There are some things I dare say we at Covenant are already feeling angry about. It’s not just out of charity that we work at food banks, service in soup kitchens, plant and harvest potatoes for those in need. We do these things because something stirs us to action; because we see the injustice of a world where some people have more than their fill while others starve, we see this and we want to turn over some tables.

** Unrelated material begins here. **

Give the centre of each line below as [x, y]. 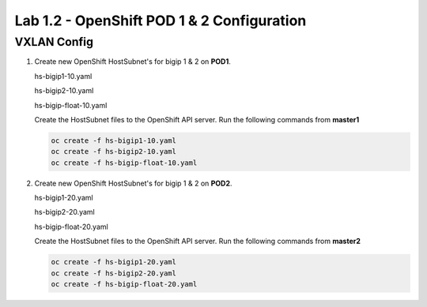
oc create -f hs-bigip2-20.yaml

This spark of anger towards injustice can drive us to do even more. When Jesus enters the Temple, he clears out individual money-lenders and merchants, but he isn’t here for just these particular individuals. Jesus is concerned with the whole Temple system. When he speaks about the Temple, those around him believe he is speaking about the building they see. Instead, Jesus is speaking about his body, a new Temple and with it a new way of thinking about God, a new way of worshiping: a new, more just way. Jesus’ righteous anger leads him to speak and act out against both the symptoms—the merchants and moneychangers—and the cause of injustice—a religious institution that demands money and costly sacrifices for access to God’s presence. At the very beginning of his ministry, Jesus is letting all know—even if they don’t yet understand—that his kingdom is coming.
This spark of anger towards injustice drives us to serve; it also drives us to speak out and stand out. Speak out against the policies and politics that keep some fed and others hungry; speak out against the consumption of the few to the detriment of the many; stand out as those trouble makers who just can’t leave well enough alone because we know a world in which each day, over 26,000 children under the age of 5 die from preventable diseases, with malnutrition contributing to at least half of those deaths, that this world is not “well” at all.
As the body of Christ we strive to look at the world through the God’s eyes. See beauty in what the world calls ugly. See hope where the world proclaims only despair. See someone worthy of love in one the world says to hate. We also see injustice where the world proclaims fairness. See chains where the world assures us all are free. We see tables that need to be overturned where the world sees a chance to profit.
As the body of Christ, we speak out when others won’t, stand up when others can’t, stop denying the things that make God angry and answer when we are called by God to act. We write letters, we call our congresspersons, we reorient our own choices toward God’s justice. Stirred by God’s righteous anger, we reach out to this broken world, offering new ways of living and being, offering new hope and possibility, offering the love of the God we know in Christ, the God who is gracious and merciful, is slow to anger and is abounding in steadfast love. Amen.